*** Data excerpts Section Begins ***

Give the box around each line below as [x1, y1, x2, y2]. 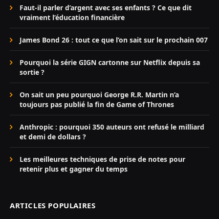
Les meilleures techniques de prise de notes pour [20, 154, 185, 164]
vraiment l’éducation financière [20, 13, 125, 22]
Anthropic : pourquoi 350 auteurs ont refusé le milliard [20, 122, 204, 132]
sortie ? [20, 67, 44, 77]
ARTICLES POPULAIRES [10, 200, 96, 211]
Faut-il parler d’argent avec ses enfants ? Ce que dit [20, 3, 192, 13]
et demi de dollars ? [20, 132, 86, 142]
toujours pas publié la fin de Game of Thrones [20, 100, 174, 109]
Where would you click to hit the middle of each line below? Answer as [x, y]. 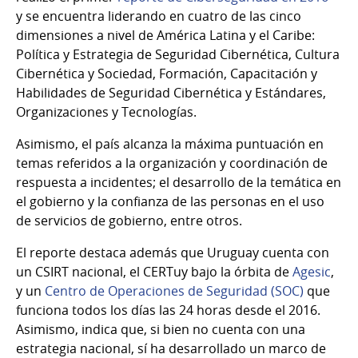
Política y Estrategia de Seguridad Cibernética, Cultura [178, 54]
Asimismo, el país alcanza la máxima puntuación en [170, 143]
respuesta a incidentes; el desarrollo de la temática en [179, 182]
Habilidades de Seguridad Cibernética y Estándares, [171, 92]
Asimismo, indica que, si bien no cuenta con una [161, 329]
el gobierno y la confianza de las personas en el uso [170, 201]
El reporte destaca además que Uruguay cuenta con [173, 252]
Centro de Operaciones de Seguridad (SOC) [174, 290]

*** Data excerpts Section Ends ***
*** Data excerpts Section Begins ***

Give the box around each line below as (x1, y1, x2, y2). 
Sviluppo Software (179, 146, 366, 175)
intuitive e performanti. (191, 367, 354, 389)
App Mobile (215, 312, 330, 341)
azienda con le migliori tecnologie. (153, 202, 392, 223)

*** Data excerpts Section Ends ***
*** Data excerpts Section Begins ***

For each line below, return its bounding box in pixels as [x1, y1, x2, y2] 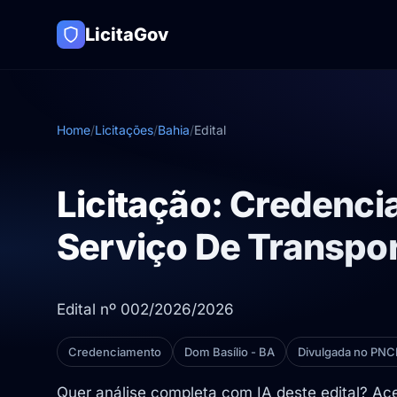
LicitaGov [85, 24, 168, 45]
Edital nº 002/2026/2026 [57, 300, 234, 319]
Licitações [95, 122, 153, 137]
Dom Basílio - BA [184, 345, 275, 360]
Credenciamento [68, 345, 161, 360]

*** Data excerpts Section Ends ***

> What to do
Among the lines of the listing above, which ones hold "Asimismo"? Copy them.

> Answer to this task
Asimismo, el país alcanza la máxima puntuación en [170, 143]
Asimismo, indica que, si bien no cuenta con una [161, 329]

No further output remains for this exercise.